As the preload force increased, the number of setae arrays in contact with the surface increased, so the preload force determined the distribution of adhesion between the array and the surface. Different adhesion distributions would produce different interaction force relationship curves during the detachment process. There was an extreme point of adhesion force in the desorption curve under a certain pre-pressure, as shown in Figure 10. By collecting the maximum desorption force under different pre-pressures, the relationship curve between the pre-pressure and the maximum desorption force was obtained. During dynamic detachment, the maximum adhesion force produced by the setae array increased with an increasing preload, as shown in Figure 11a. The preload was further increased, and the maximum adhesion attraction tended to reach a stable value. Because the area of the material was constant in both experiments and simulations, there was a saturation value for the number of setae contacts. The mean square error of surface roughness was selected as 0.5, 1, and 1.5, respectively. The experimental and simulation results of setae in contact with surfaces of different roughness are shown in Figure 11b. The root mean square (RMS) was used to describe the dispersion between the experimental data and the simulation data, and the calculation result was 15.9% [21]. The peak adsorption force increased continuously at different preloads as the root mean square deviation of the surface decreased. The contact of the polyurethane setae array with the rough surface became better as the root mean square deviation decreased, so the smooth surface was more favorable to the adsorption of the setae array.

4. Conclusions

This paper established a complete contact model for polyurethane setae arrays, which considered the Hertz contact theory, the surface energy theory, the cantilever beam theory, and the rough surface mode comprehensively.

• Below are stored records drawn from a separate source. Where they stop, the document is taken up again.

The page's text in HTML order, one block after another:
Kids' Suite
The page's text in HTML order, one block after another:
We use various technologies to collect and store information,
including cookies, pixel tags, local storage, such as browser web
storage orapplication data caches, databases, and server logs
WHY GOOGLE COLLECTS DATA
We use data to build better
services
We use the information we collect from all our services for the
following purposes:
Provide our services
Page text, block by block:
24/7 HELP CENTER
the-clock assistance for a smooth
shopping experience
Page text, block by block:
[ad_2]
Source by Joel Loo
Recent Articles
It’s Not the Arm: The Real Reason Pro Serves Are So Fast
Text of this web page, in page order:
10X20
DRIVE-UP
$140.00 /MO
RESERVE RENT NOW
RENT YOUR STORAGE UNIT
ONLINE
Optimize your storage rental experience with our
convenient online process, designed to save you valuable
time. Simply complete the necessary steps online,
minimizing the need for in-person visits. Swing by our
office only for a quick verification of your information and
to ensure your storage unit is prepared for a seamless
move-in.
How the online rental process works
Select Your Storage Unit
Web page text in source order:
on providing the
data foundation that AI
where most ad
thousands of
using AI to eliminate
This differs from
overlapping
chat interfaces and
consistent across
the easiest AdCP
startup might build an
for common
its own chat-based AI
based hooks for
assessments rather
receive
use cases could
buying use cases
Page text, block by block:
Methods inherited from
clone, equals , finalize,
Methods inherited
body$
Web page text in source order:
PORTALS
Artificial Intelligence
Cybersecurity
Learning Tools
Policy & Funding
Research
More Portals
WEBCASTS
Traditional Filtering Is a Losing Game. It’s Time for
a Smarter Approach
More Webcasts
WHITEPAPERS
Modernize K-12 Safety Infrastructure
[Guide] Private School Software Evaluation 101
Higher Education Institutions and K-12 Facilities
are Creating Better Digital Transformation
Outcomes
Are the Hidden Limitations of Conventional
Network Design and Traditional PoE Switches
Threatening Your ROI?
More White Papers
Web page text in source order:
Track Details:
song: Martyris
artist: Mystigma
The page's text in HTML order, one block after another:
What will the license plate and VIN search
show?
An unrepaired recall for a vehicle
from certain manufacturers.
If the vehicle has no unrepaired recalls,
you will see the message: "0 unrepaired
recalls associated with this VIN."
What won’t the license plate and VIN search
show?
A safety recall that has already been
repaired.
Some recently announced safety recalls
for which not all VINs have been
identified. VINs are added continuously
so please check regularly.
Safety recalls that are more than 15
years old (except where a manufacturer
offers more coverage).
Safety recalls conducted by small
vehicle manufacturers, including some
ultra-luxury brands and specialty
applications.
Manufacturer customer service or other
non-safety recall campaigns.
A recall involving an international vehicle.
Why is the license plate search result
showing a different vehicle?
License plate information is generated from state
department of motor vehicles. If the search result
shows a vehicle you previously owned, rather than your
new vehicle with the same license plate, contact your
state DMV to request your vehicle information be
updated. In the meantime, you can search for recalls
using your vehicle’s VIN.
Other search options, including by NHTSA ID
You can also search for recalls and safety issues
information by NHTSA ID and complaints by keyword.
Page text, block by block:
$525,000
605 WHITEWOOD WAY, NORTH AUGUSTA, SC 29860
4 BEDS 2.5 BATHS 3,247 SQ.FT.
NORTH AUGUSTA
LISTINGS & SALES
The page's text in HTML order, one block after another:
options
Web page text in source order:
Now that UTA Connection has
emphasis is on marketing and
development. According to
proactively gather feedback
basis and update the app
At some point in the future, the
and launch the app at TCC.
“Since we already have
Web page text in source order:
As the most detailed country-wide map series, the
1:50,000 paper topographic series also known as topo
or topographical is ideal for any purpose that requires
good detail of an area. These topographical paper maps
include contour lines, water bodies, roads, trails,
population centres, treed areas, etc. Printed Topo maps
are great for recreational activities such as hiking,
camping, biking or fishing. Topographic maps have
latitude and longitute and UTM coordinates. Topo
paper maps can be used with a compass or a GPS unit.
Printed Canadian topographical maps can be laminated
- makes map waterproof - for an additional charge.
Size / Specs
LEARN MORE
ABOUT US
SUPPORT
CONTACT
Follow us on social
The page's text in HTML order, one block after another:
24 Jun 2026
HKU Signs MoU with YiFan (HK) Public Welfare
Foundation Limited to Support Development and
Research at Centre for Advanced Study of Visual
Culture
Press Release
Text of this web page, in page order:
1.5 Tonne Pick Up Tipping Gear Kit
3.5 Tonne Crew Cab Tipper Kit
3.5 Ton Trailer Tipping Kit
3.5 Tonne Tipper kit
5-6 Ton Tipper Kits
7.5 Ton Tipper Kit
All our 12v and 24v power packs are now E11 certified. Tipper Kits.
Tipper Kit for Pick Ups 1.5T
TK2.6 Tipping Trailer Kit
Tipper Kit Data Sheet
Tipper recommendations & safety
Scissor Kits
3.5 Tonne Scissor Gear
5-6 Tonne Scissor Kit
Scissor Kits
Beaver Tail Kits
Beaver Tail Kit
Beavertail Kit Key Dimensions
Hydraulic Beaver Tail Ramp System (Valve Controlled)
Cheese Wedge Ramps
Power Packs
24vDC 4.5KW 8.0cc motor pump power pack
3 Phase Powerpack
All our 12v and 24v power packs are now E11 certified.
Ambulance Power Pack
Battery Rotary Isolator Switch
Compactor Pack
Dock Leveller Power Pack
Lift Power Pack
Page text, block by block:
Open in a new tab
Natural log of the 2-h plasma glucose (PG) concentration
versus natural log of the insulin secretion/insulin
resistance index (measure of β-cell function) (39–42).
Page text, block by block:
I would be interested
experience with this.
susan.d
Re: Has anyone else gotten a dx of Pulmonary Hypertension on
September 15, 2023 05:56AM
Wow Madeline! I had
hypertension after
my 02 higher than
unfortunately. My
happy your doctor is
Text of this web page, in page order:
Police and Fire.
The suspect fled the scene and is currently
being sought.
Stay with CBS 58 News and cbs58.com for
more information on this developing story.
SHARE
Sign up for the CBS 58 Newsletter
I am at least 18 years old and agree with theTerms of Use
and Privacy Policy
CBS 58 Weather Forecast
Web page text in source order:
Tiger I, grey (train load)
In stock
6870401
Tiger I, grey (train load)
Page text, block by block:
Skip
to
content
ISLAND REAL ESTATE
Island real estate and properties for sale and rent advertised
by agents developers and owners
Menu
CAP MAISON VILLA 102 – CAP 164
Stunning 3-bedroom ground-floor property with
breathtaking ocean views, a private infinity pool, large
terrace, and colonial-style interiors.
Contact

When analyzing the contact of a single seta, the setae rod was simplified as a cantilever beam, with its axial and radial stiffnesses converted into longitudinal and transverse stiffnesses. Integrating the single setae quasistatic contact theory and the rough surface model, the setae array contact model was further obtained. After that, a parameter analysis was conducted and verified by the corresponding experimental data. The main conclusions were as follows:

(1)

By comparing the simulation with the experiment, the average discrepancy of the data was 15.9%, which demonstrated the feasibility of the polyurethane setae arrays contact model.

(2)

Through the analysis of the JKR model for the ball end of the setae, it was found that reducing the elastic modulus of the object would increase the depth of contact under the same external load. The elastic modulus had little effect on the maximum push-off force. Increasing the surface energy of the contacting object would grow the distance between the objects, the push-off force, and the depth of contact during desorption.

(3)

When the polyurethane setae array was in contact with the rough surface, it was found that with the growth of the preload applied to the setae array, the number of setae in contact rose. Its maximum adsorption force would also increase, but it would reach saturation.

(4)

Different properties of the contact surface material had different effects on adhesion. The greater the surface energy of the contact surface, the greater the adsorption force generated when the seta arrays were separated. The elastic modulus and Poisson’s ratio of the contact surface had little effect on the adsorption force. The roughness of the contact surface had a negative effect on the adsorption force of the seta array, and the smoother the surface, the greater the adsorption force.